Eye For Film >> Movies >> The Notorious Bettie Page (2005) Film Review
The Notorious Bettie Page
Reviewed by: Paul Griffiths
I'll bet good money that the glamour and bondage photos of Bettie Page have cropped up in your life at some point.
Well, maybe not directly, but the reverberation of her legacy since the Fifties throughout contemporary culture will have got to you. From instigating moral debates on pornography to influencing mainstream fashions and the diva pop of Madonna, the risque images of Bettie have affected millions of us. Didn't know? Well, to be fair for years neither did she.
Enlightening us is director Mary Harron's first feature since American Psycho (2000), although here she's probing an infinitely more salubrious and sane mind than Patrick Bateman's. Starting with Bettie's early years in Tennessee, she's seen to be the playfully archetypal God-fearing girl-next-door. Established early on, it's an element of Bettie's personality that stayed with her throughout her modelling career, no matter what the pose, cementing her iconic image.
However, by both obliquely and blatantly portraying abuses the young Bettie suffers at the hands of trusted males, Harron provides a darker background to her quiet acceptance of circumstances and good-natured wholesomeness.
Independently minded for her times, Bettie falls in with a crowd of ever so polite amateur photographers and finds her calling in front of the camera, an ever-keen and vibrant model. When a few topless shots are suggested, that's fine with her; then so is full nudity. She really just appears to enjoy inhabiting the photographic experience.
Soon, such a keen, accommodating model comes to the attention of the entrepreneurial Klaws (Chris Bauer and Lili Taylor) and she starts to take part in bondage, S&M and fetish photos and similarly staged home movies. With magazine and mail order distribution, Bettie is quickly immortalised as the world's first bondage model and an erotic icon.
Then, at the height of her fame, she mysteriously disappears from the media spotlight, although not before her now legendary poses have been debated by a US senate committee investigation into public decency, pornography and sexual taboos.
As with Christian Bale's Bateman and Lili Taylor's Valerie Solanas in Harron's other intelligent biopic, I Shot Andy Warhol, the film insists upon a bravura central performance. Gretchen Mol delivers. Not only does she uncannily resemble Bettie, especially with her revered black "bangs" hairstyle, she affects the character completely. From conveying a natural vitality in the photo shoots to exploring depths with understated, fading smiles, asides and immersive eyes, it's a serious, multi-faceted and bravely full frontal portrayal. It's worthy of awards - but would the Academy go for the subject matter?
Mol's commitment is matched by Harron's stylistic tour-de-force direction. Episodically the director deftly recreates some of Bettie's more celebrated photo shoots (from the S&Ms to her time with Bunny Yaeger, played by Sarah Paulson), determinedly keeping these central to Bettie's character, rather than being mere photographic exercises in themselves. But the real skill is in cinematically recreating the look and feel of her time.

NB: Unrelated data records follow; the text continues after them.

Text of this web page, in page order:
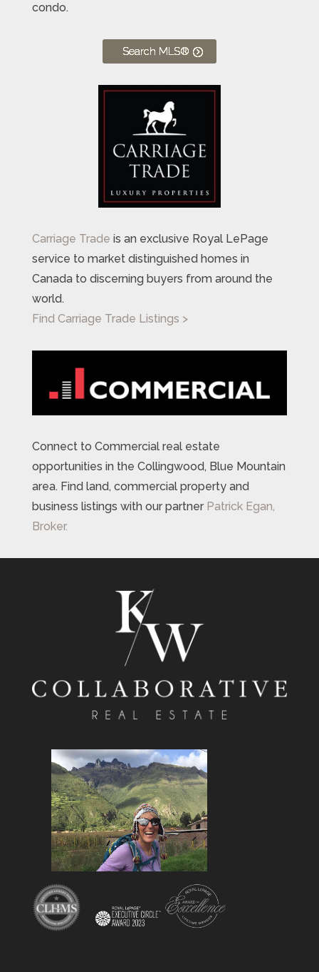
condo.
Search MLS®
Carriage Trade is an exclusive Royal LePage
service to market distinguished homes in
Canada to discerning buyers from around the
world.
Find Carriage Trade Listings >
Connect to Commercial real estate
opportunities in the Collingwood, Blue Mountain
area. Find land, commercial property and
business listings with our partner Patrick Egan,
Broker.
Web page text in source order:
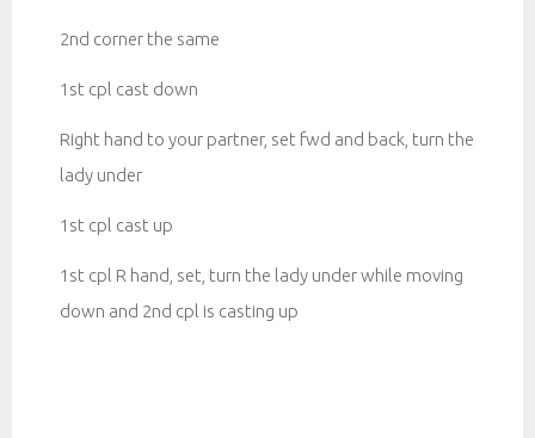
2nd corner the same
1st cpl cast down
Right hand to your partner, set fwd and back, turn the
lady under
1st cpl cast up
1st cpl R hand, set, turn the lady under while moving
down and 2nd cpl is casting up
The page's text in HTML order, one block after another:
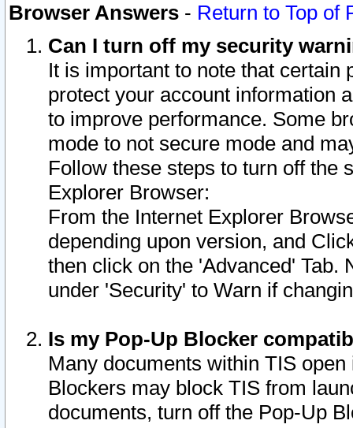
Browser Answers - Return to Top of
Can I turn off my security
It is important to note that
protect your account information
to improve performance. Some
mode to not secure mode and
Follow these steps to turn off the
Explorer Browser:
From the Internet Explorer
depending upon version, and
then click on the 'Advanced' Tab.
under 'Security' to Warn if
Is my Pop-Up Blocker
Many documents within TIS
Blockers may block TIS from
documents, turn off the Pop-Up
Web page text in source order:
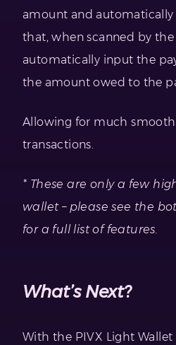
amount and automatically
that, when scanned by the
automatically input the
the amount owed to the
Allowing for much
transactions.
* These are only a few
wallet – please see the
for a full list of features.
What’s Next?
With the PIVX Light Wallet
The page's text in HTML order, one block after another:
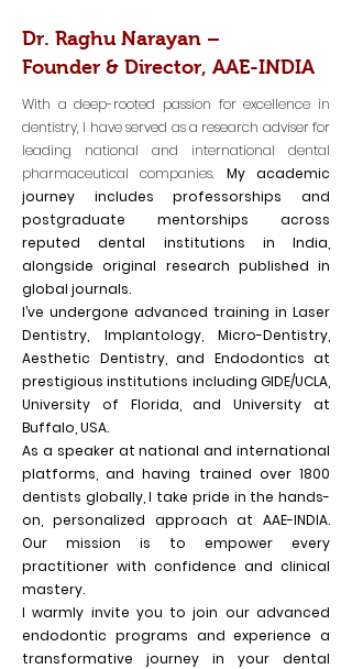
Dr. Raghu Narayan –
Founder & Director, AAE-INDIA
With a deep-rooted passion for excellence in
dentistry, I have served as a research adviser for
leading national and international dental
pharmaceutical companies. My academic
journey includes professorships and
postgraduate mentorships across
reputed dental institutions in India,
alongside original research published in
global journals.
I’ve undergone advanced training in Laser
Dentistry, Implantology, Micro-Dentistry,
Aesthetic Dentistry, and Endodontics at
prestigious institutions including GIDE/UCLA,
University of Florida, and University at
Buffalo, USA.
As a speaker at national and international
platforms, and having trained over 1800
dentists globally, I take pride in the hands-
on, personalized approach at AAE-INDIA.
Our mission is to empower every
practitioner with confidence and clinical
mastery.
I warmly invite you to join our advanced
endodontic programs and experience a
transformative journey in your dental
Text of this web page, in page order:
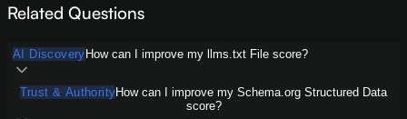
Related Questions
AI Discovery How can I improve my llms.txt File score?
Trust & AuthorityHow can I improve my Schema.org Structured Data
score?
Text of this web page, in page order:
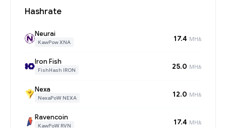
Hashrate
Neurai
KawPow XNA 17.4 MH/s
Iron Fish
FishHash IRON 25.0 MH/s
Nexa
NexaPoW NEXA 12.0 MH/s
Ravencoin
KawPoW RVN 17.4 MH/s
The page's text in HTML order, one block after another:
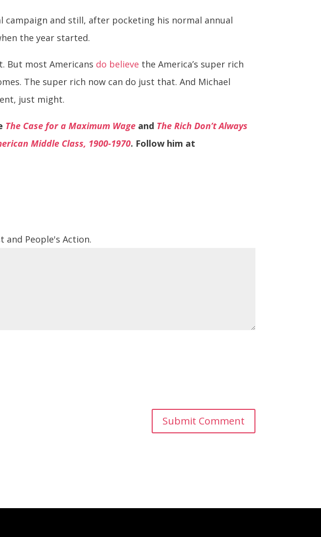
and still, after pocketing his normal annual
the year started.
But most Americans do believe the America’s super rich
The super rich now can do just that. And Michael
just might.
The Case for a Maximum Wage and The Rich Don’t Always
Middle Class, 1900-1970. Follow him at
People's Action.
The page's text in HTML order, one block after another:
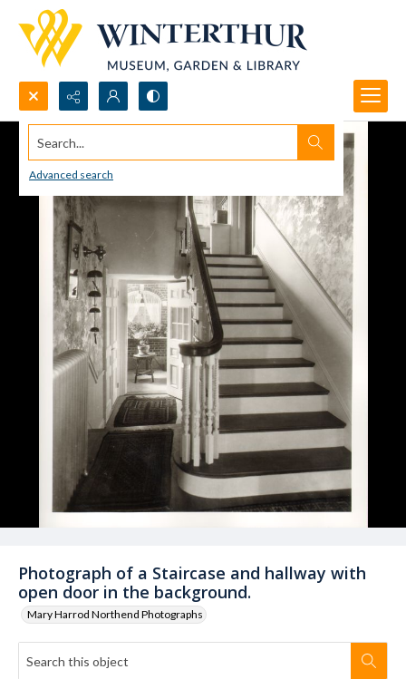
Search...
Advanced search
Photograph of a Staircase and hallway with
open door in the background.
Mary Harrod Northend Photographs
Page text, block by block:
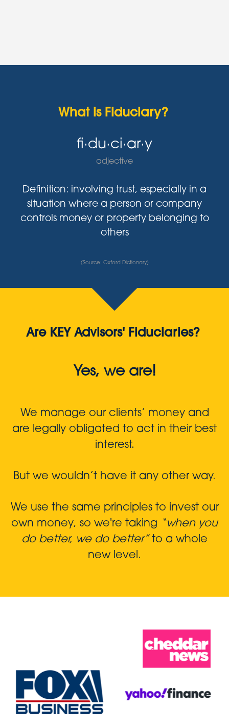
What is Fiduciary?
fi·du·ci·ar·y
adjective
Definition: involving trust, especially in a
situation where a person or company
controls money or property belonging to
others
(Source: Oxford Dictionary)
Are KEY Advisors' Fiduciaries?
Yes, we are!
We manage our clients’ money and
are legally obligated to act in their best
interest.
But we wouldn’t have it any other way.
We use the same principles to invest our
own money, so we're taking
“when you
do better, we do better”to a whole
new level.
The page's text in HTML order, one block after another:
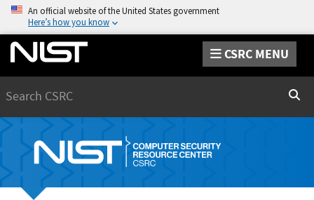
An official website of the United States government
Here’s how you know
CSRC MENU
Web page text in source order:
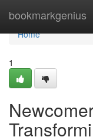
bookmarkgenius
Home
Home
1
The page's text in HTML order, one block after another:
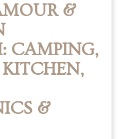
&
CAMPING,
&
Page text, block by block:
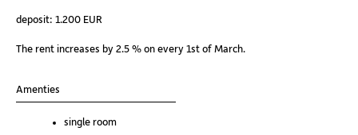
deposit: 1.200 EUR
The rent increases by 2.5 % on every 1st of March.
Amenties
single room
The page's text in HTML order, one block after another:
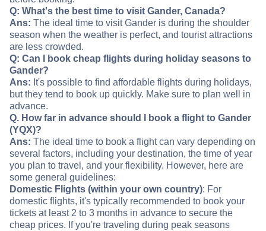
Q: What's the best time to visit Gander, Canada?
Ans: The ideal time to visit Gander is during the shoulder
season when the weather is perfect, and tourist attractions
are less crowded.
Q: Can I book cheap flights during holiday seasons to
Gander?
Ans: It's possible to find affordable flights during holidays,
but they tend to book up quickly. Make sure to plan well in
advance.
Q. How far in advance should I book a flight to Gander
(YQX)?
Ans: The ideal time to book a flight can vary depending on
several factors, including your destination, the time of year
you plan to travel, and your flexibility. However, here are
some general guidelines:
Domestic Flights (within your own country): For
domestic flights, it's typically recommended to book your
tickets at least 2 to 3 months in advance to secure the
cheap prices. If you're traveling during peak seasons
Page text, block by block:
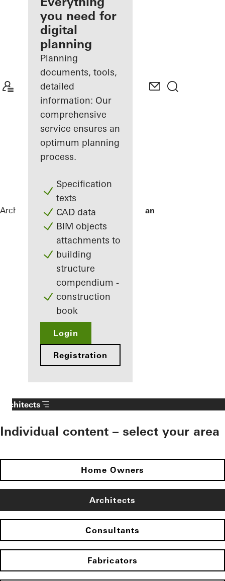
Discover
My
Workplace
you need for
digital
planning
Planning
documents, tools,
detailed
information: Our
comprehensive
service ensures an
optimum planning
process.
Specification
texts
CAD data
BIM objects
attachments to
building
structure
compendium -
construction
book
Login
Registration
Architects ReferencesDe Karel Doorman
Architects
Individual content – select your area
Home Owners
Architects
Consultants
Fabricators
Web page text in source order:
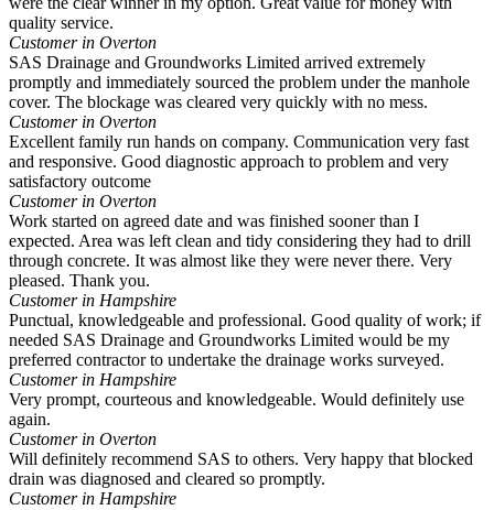
quality service.
Customer in Overton
SAS Drainage and Groundworks Limited arrived extremely
promptly and immediately sourced the problem under the manhole
cover. The blockage was cleared very quickly with no mess.
Customer in Overton
Excellent family run hands on company. Communication very fast
and responsive. Good diagnostic approach to problem and very
satisfactory outcome
Customer in Overton
Work started on agreed date and was finished sooner than I
expected. Area was left clean and tidy considering they had to drill
through concrete. It was almost like they were never there. Very
pleased. Thank you.
Customer in Hampshire
Punctual, knowledgeable and professional. Good quality of work; if
needed SAS Drainage and Groundworks Limited would be my
preferred contractor to undertake the drainage works surveyed.
Customer in Hampshire
Very prompt, courteous and knowledgeable. Would definitely use
again.
Customer in Overton
Will definitely recommend SAS to others. Very happy that blocked
drain was diagnosed and cleared so promptly.
Customer in Hampshire
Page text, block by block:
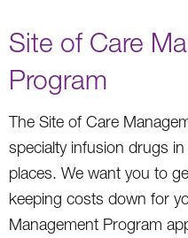
Site of Care
Program
The Site of Care
specialty infusion drugs
places. We want you to
keeping costs down for
Management Program
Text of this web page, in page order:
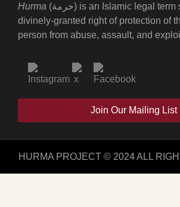
Hurma (حرمة) is an Islamic legal term signifying the
divinely-granted right of protection of
person from abuse, assault, and
Join Our Mailing List
HURMA PROJECT © 2024 ALL
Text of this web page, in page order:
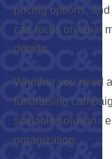
pricing options,
can focus on what
details.
Whether you need
fundraising
scalable solutions
organization.
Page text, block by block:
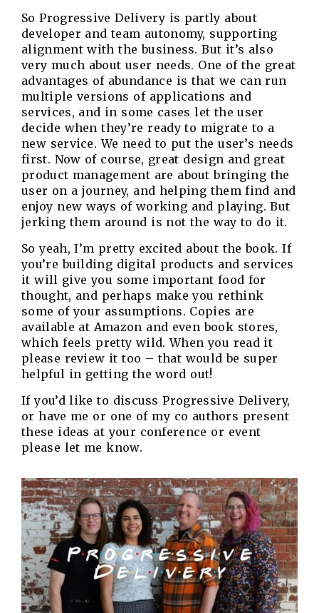
So Progressive Delivery is partly about
developer and team autonomy, supporting
alignment with the business. But it’s also
very much about user needs. One of the great
advantages of abundance is that we can run
multiple versions of applications and
services, and in some cases let the user
decide when they’re ready to migrate to a
new service. We need to put the user’s needs
first. Now of course, great design and great
product management are about bringing the
user on a journey, and helping them find and
enjoy new ways of working and playing. But
jerking them around is not the way to do it.
So yeah, I’m pretty excited about the book. If
you’re building digital products and services
it will give you some important food for
thought, and perhaps make you rethink
some of your assumptions. Copies are
available at Amazon and even book stores,
which feels pretty wild. When you read it
please review it too – that would be super
helpful in getting the word out!
If you’d like to discuss Progressive Delivery,
or have me or one of my co authors present
these ideas at your conference or event
please let me know.
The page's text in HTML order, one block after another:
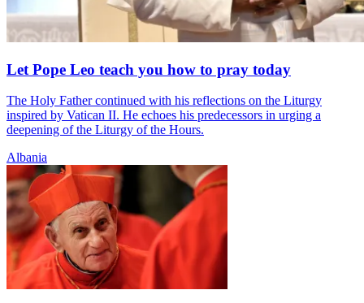
Let Pope Leo teach you how to pray today
The Holy Father continued with his reflections on the Liturgy
inspired by Vatican II. He echoes his predecessors in urging a
deepening of the Liturgy of the Hours.
Albania
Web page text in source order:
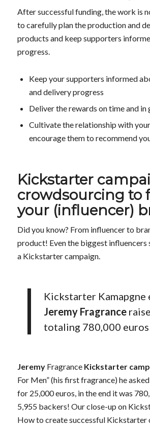
After successful funding, the work is
to carefully plan the production and
products and keep supporters
progress.
Keep your supporters informed
and delivery progress
Deliver the rewards on time and
Cultivate the relationship with
encourage them to recommend
Kickstarter
crowdsourcing to
your (influencer)
Did you know? From influencer to
product! Even the biggest
a Kickstarter campaign.
Kickstarter Kamapgne
Jeremy Fragrance
totaling 780,000
JeremyFragrance Kickstarter
For Men” (his first fragrance) he
for 25,000 euros, in the end it was
5,955 backers! Our close-up on
How to create successful Kickstarter
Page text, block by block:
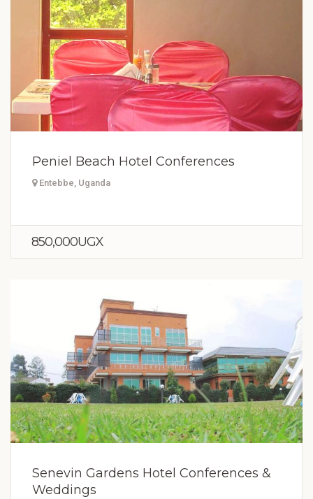
Peniel Beach Hotel Conferences
Entebbe, Uganda
850,000UGX
Senevin Gardens Hotel Conferences &
Weddings
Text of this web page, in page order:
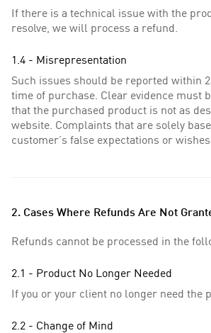
If there is a technical issue with the
resolve, we will process a refund.
1.4 - Misrepresentation
Such issues should be reported within
time of purchase. Clear evidence must
that the purchased product is not as
website. Complaints that are solely
customer’s false expectations or
2. Cases Where Refunds Are Not
Refunds cannot be processed in the
2.1 - Product No Longer Needed
If you or your client no longer need the
2.2 - Change of Mind
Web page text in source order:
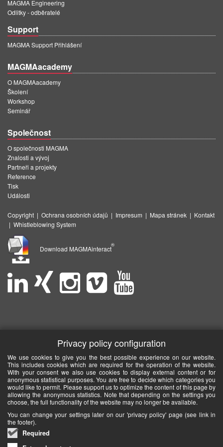
MAGMA Engineering
Odlitky - odběratelé
Support
MAGMA Support Přihlášení
MAGMAacademy
O MAGMAacademy
Školení
Workshop
Seminář
Společnost
O společnosti MAGMA
Znalosti a vývoj
Partneři a projekty
Reference
Tisk
Události
Copyright | Ochrana osobních údajů | Impresum | Mapa stránek | Kontakt
| Whistleblowing System
Download MAGMAinteract
®
Privacy policy configuration
We use cookies to give you the best possible experience on our website.
This includes cookies which are required for the operation of the website.
With your consent we also use cookies to display external content or for
anonymous statistical purposes. You are free to decide which categories you
would like to permit. Please support us to optimize the content of this page by
allowing the anonymous statistics. Note that depending on the settings you
choose, the full functionality of the website may no longer be available.
You can change your settings later on our 'privacy policy' page (see link in
the footer).
Required
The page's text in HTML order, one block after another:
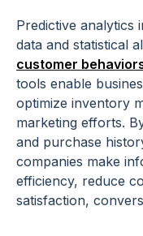
Predictive analytics
data and statistical
customer
tools enable
optimize inventory
marketing efforts.
and purchase
companies make
efficiency, reduce
satisfaction,
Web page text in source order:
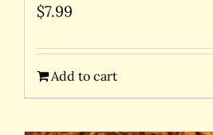
$7.99
Add to cart

Harron combines gritty black-and-white stretches with exuberant Technicolor episodes and Super 8 home movies to convey the changing period through which Bettie was living and experiencing. Similar to Good Night, And Good Luck in its era evoking intention, but much more personalising, Harron just about contains her artistic verve not to dominate, but become integral to and truly enhance Bettie's story.
Her other great strength is to use this cinematographic trickery to develop the film's underlying arguments. Given the porn plethora on the high streets, the Internet free-for-all and weekly paedophile alerts these days, Bettie's exploits certainly do seem tame. At the time though there was a furious reaction from the authorities and a puritanical rejection by "mainstream" society. Harron is highlighting the differences (and some similarities) between Bettie's epoch and our own and while there are some laughs to be had with this, the film conjures up serious questions that should rattle those whose only interest is naive titillation.
On a personal level, was Bettie used and abused as a model? Or, given that she has been heralded as a feminist icon by some quarters and has swathes of males subservient to her image, who's controlling whom? Those lads sniggering in the aisles would do well to remember some of Bettie's formative experiences. Can there ever be pawn-less porn?
Like Kinsey, The Notorious Bettie Page punctuates how far discussions and expressions of all forms of sexuality are now in the open, compared to the hysterical repression 50 years ago, and alludes to pornography's role in this. Without passing judgement, or being nostalgic, Harron suggests that whilst it is certainly positive that societies are more accepting and enlightened, the progression is not without its risks, victims and a need for boundaries. Whilst the senate investigation, led by a sonorous David Strathairn, was heavy-handed and restrictive in intent, it had a role in shaping the debate. And debate this film will certainly stimulate on its release.
An intelligently handled, well acted and imaginatively directed take on a modern icon and her place in today's world.